Table 1 is an embodiment of a silver coating agent.

Ingredients Weight ratio (wt%) Silver complex aqueous solution ^{* 1)} 40 to 90 Reducing agent ^{* 2)} 60-10 Sum 100 * 1) A 1 molar aqueous solution of silver nitrate is prepared by mixing 1 molar aqueous solution of potassium hydroxide.
* 2) A 1 molar aqueous solution of sodium gluconate is used.

Meanwhile, the silver coating vessel 30 may further include a pressing unit (not shown). A pressurizing unit (not shown) may assist in facilitating the uniform penetration of the solution of the silver coating bath 30 into the substrate 12. [ The pressurizing unit (not shown) can operate lightly up and down in a mesh structure according to the thickness and shape of the substrate 12. [ The mesh size of the mesh is preferably 2 to 6 mm, and the mesh material is preferably made of a material hard to fix silver particles, such as nylon or Teflon.

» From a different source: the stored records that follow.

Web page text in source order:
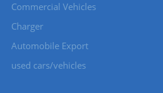
Commercial Vehicles
Charger
Automobile Export
used cars/vehicles
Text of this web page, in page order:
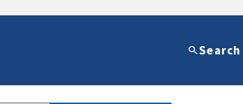
Search
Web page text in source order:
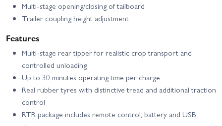
Multi-stage opening/closing of tailboard
Trailer coupling height adjustment
Features
Multi-stage rear tipper for realistic crop transport and
controlled unloading
Up to 30 minutes operating time per charge
Real rubber tyres with distinctive tread and additional traction
control
RTR package includes remote control, battery and USB
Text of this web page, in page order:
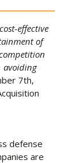
effective
of
avoiding
7th,
defense
are
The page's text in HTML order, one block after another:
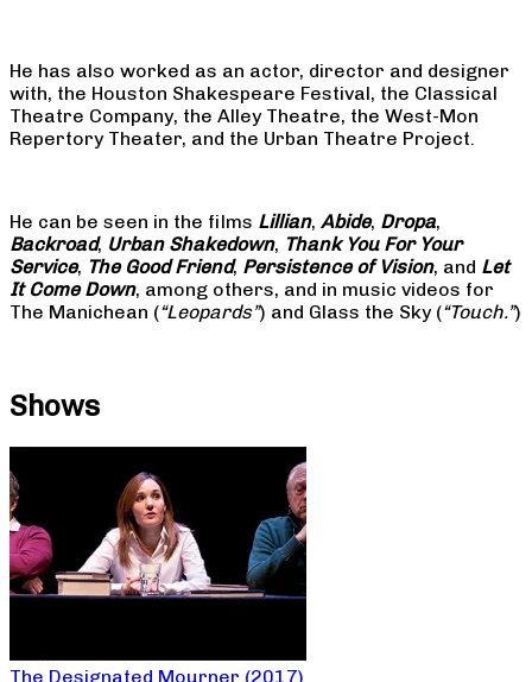
He has also worked as an actor, director and designer
with, the Houston Shakespeare Festival, the Classical
Theatre Company, the Alley Theatre, the West-Mon
Repertory Theater, and the Urban Theatre Project.
He can be seen in the films Lillian, Abide, Dropa,
Backroad, Urban Shakedown, Thank You For Your
Service, The Good Friend, Persistence of Vision, and Let
It Come Down, among others, and in music videos for
The Manichean (“Leopards”) and Glass the Sky (“Touch.”)
Shows
The Designated Mourner (2017)
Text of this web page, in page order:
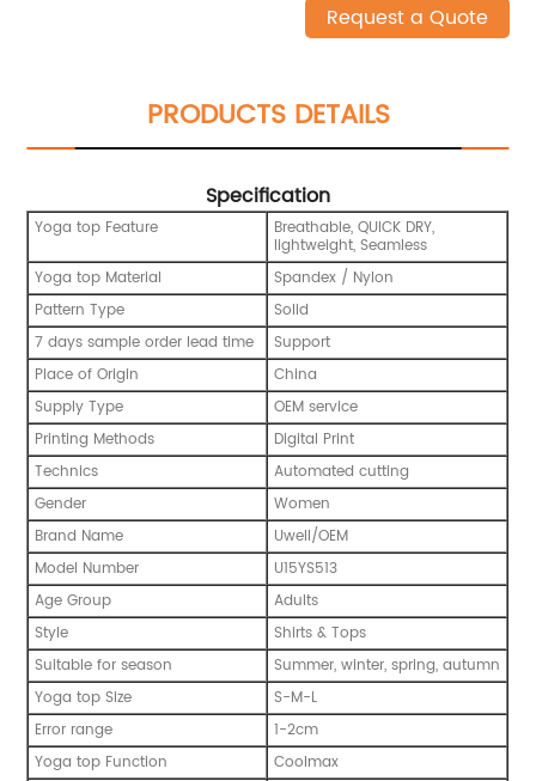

The water treatment tank 32 is a place where deionized water is contained and the base material 12 having been subjected to the silver film coating step is immersed and washed. The electric resistance value of the deionized water used as the washing water is 4 to 18 MΩ. The water treatment tank 32 is inclined by about 0.1 to 5 degrees in the direction opposite to the silver coating bath 30 and is vibrated more strongly than the vibration in the silver coating tank 30, Wash out the reaction filtrate. When the number of the water treatment tanks 32 is one or more, and the cleaning of the substrate 12 is insufficient by one time, the water washing tank 32 is added to perform cleaning.

In the next step, the cleaned base material 12 is pressed by the pressing roller 14 to remove a large amount of water, and air, which has been removed from the air injection device 40 by removing air, oil, moisture, The water of the substrate 12 is blown out secondarily. Then, the base material 12 is passed through the drying unit 50 to remove moisture remaining in the inside and outside of the fabric, thereby firmly sintering the silver film. The drying unit 50 can continuously blow hot air of 30 to 90 DEG C against the substrate 12. [ The time for the substrate 12 to stay in the drying unit 50 may be from 10 minutes to 120 minutes.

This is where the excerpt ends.